WORK INSTRUCTIONS:
Pick up at the line with "The IMLs element". Write it out exactly, along with each later line through the end of the data, and nothing more.

RECORDS TO PROCESS:
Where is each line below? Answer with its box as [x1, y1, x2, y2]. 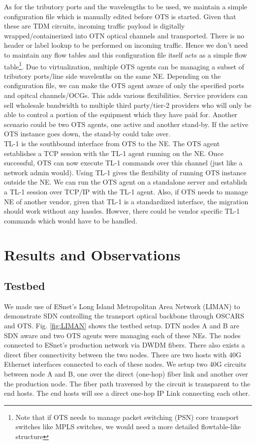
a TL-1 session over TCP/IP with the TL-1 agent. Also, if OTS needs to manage [4, 186, 248, 196]
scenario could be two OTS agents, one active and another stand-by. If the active [4, 119, 249, 129]
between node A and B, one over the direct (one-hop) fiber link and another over [4, 369, 248, 379]
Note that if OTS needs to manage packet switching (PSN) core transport [15, 412, 239, 422]
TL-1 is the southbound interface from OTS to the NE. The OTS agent [4, 138, 220, 148]
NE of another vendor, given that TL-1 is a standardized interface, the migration [4, 196, 249, 206]
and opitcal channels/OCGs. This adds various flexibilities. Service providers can [4, 90, 248, 100]
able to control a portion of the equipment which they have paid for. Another [4, 109, 237, 120]
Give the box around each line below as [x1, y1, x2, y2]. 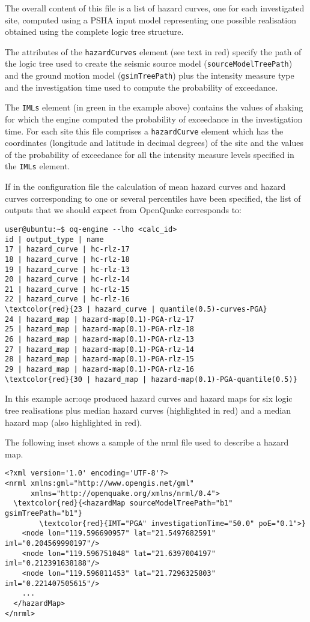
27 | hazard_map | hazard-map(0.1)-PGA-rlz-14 [5, 345, 194, 354]
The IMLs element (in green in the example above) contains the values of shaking [5, 101, 303, 113]
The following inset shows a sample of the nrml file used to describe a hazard [5, 436, 289, 448]
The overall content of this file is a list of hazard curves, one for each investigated [5, 2, 305, 14]
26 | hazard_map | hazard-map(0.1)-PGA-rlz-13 [5, 335, 194, 344]
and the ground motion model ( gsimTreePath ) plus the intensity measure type [5, 69, 294, 82]
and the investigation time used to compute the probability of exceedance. [5, 80, 278, 93]
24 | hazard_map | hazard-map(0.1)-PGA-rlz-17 [5, 315, 194, 324]

FINISHED TASK:
The IMLs element (in green in the example above) contains the values of shaking [5, 101, 303, 113]
The following inset shows a sample of the nrml file used to describe a hazard [5, 436, 289, 448]
The overall content of this file is a list of hazard curves, one for each investigated [5, 2, 305, 14]
26 | hazard_map | hazard-map(0.1)-PGA-rlz-13 [5, 335, 194, 344]
and the ground motion model ( gsimTreePath ) plus the intensity measure type [5, 69, 294, 82]
and the investigation time used to compute the probability of exceedance. [5, 80, 278, 93]
24 | hazard_map | hazard-map(0.1)-PGA-rlz-17 [5, 315, 194, 324]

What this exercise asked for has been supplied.